Crédit : Vincent Bérenger

Crédit : Vincent Bérenger

Une goutte d'eau dans un nuage

Spectacle de la Compagnie Microscopique (83), vu au Théâtre Transversal à Avignon le 15 juillet 2021 à 19 h 15. Dans le cadre du Festival OFF d'Avignon du 7 au 31 juillet.

Autrice, metteuse en scène, interprète :
Éloïse Mercier

Accompagnement musical : Vincent Bérenger

Genre : Théâtre

Public : à partir de 12 ans

Durée : 1 h 10

Saïgon. C'est comme un murmure, Saïgon, c'est comme un écho, dont on découvre soudain qu'il était déjà là. Je ne suis jamais allé à Saïgon. Je ne savais pas que cette ville habitait ma mémoire. Avec son autre voix, son autre corps, son autre expérience, Eloïse Mercier parle la langue des souvenirs qui nous sont propres et qu'on ne partagera pas.

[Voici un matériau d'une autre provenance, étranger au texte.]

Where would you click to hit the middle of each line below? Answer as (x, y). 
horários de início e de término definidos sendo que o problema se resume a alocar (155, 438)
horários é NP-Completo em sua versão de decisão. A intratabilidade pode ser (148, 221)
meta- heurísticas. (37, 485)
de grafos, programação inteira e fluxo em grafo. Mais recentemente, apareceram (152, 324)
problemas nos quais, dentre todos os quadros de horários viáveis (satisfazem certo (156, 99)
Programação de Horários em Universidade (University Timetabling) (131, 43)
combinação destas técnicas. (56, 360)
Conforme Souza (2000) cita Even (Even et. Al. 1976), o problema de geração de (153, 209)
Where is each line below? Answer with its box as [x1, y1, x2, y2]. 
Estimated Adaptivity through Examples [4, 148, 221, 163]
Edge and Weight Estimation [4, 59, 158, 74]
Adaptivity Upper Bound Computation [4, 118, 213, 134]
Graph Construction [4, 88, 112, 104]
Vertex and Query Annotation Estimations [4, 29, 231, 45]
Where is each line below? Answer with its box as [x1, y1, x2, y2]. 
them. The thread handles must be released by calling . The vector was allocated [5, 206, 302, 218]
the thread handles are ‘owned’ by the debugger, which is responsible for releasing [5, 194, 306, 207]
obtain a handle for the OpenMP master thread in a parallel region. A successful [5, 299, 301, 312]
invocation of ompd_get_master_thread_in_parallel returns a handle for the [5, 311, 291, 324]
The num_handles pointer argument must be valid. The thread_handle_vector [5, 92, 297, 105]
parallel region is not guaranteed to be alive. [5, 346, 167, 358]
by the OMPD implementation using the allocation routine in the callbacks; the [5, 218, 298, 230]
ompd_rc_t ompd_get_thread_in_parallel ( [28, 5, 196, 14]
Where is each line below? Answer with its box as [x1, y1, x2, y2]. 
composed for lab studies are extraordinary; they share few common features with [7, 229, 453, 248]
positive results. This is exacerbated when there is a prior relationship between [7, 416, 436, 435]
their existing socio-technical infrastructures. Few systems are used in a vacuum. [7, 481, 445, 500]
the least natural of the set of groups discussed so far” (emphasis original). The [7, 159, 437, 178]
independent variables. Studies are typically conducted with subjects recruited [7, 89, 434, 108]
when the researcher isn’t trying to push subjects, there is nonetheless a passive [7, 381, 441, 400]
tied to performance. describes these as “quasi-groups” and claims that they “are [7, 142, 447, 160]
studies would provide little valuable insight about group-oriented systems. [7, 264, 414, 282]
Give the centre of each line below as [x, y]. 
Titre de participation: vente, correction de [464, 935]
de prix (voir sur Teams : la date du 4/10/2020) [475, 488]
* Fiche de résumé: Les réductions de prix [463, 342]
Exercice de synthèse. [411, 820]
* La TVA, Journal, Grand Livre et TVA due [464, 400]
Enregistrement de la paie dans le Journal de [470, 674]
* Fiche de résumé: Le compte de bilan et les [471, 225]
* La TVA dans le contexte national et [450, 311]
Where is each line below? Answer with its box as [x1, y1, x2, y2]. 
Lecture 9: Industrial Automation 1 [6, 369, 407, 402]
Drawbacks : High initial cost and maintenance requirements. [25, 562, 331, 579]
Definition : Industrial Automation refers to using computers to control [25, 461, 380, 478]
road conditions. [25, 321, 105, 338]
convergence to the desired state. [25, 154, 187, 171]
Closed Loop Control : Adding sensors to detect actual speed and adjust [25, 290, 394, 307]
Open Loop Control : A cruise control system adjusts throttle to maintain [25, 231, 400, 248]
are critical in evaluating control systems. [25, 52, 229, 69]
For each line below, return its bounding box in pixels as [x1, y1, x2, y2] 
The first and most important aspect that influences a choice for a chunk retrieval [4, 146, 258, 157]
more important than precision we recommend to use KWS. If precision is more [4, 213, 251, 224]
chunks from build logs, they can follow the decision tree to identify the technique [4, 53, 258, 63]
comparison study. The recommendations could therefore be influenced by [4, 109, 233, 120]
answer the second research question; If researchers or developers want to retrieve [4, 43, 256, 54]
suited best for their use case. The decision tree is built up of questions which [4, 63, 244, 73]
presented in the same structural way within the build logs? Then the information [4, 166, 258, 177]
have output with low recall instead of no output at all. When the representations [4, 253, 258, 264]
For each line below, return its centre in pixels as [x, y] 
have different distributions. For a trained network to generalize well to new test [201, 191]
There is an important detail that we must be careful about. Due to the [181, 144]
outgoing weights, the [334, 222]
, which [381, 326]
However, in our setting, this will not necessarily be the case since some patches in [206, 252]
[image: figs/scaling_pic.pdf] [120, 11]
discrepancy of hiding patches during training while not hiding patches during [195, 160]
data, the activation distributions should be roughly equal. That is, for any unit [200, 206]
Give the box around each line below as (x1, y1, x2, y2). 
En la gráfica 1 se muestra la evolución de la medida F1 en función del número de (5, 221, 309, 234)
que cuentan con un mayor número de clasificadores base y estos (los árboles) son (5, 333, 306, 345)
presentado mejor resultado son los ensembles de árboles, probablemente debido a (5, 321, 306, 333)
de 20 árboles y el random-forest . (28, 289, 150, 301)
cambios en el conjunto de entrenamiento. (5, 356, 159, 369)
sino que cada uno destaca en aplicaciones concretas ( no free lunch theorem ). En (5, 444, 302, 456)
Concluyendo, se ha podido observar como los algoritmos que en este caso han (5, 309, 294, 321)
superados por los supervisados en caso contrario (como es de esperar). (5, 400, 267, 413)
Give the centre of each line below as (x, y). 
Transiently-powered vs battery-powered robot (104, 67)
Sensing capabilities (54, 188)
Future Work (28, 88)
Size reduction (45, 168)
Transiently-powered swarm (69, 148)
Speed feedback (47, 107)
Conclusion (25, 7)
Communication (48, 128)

Saïgon. Ce n'est pas un récit de vacances, car pour écrire un récit de vacances, il faut en être revenu tandis qu'elle, elle s'y trouve encore. Lost in translation, en décalage horaire, perdue dans les frontières, imprégnée des lieux, plongée dans ses souvenirs qui eux-mêmes se confondent, tentant de raconter en séparant les chapitres, les lieux, les personnages. Mais la langue colle au palais. La chaleur humide que partage la salle avignonnaise avec les terres vietnamiennes rend l'atmosphère organique, corporelle. Le monde devient le corps, le corps devient le monde. Intérieur, extérieur, passé, présent, réalité et fiction, goutte d'eau et nuage, salle de théâtre et Viêtnam, tout a le même goût de lèvres dans la torpeur, et tout se savoure. Elle déglutit et goûte encore à ses propres sensations sans mélancolie. Avec langueur, peut-être. Avec un harassement soudain, parfois, parce qu'il y a trop de sensations, de confusions,  L'air est ailleurs, l'air est plus tard, il n'est pas dans la salle.

Pardon. J'ai somnolé quelques instants. C'est étrange, j'ai eu la sensation de n'être pas ailleurs, d'être précisément au même endroit qu'elle, de la rejoindre. Au plateau, un tourne-disque et des néons en forme de flamants roses. Un téléviseur. Beaucoup d'obscurité. Des enregistrements d'Indiana de Duras, dont on sent constamment l'influence. Autant d'éléments qui sont les miroitements échappés de nos songes communs. Un poisson rouge trop élégant dans un bocal trop exigu dont elle contemple la ronde, hypnotisée, plongée dans ses visions, bientôt plongée toute entière dans un lac, dans le téléviseur, en silence, fondue dans un mouvement calme entre nage et dérive.

Une goutte d'eau dans un nuage, ivre et délicate, reprenant doucement son souffle le temps de s'évaporer contre nos pommettes.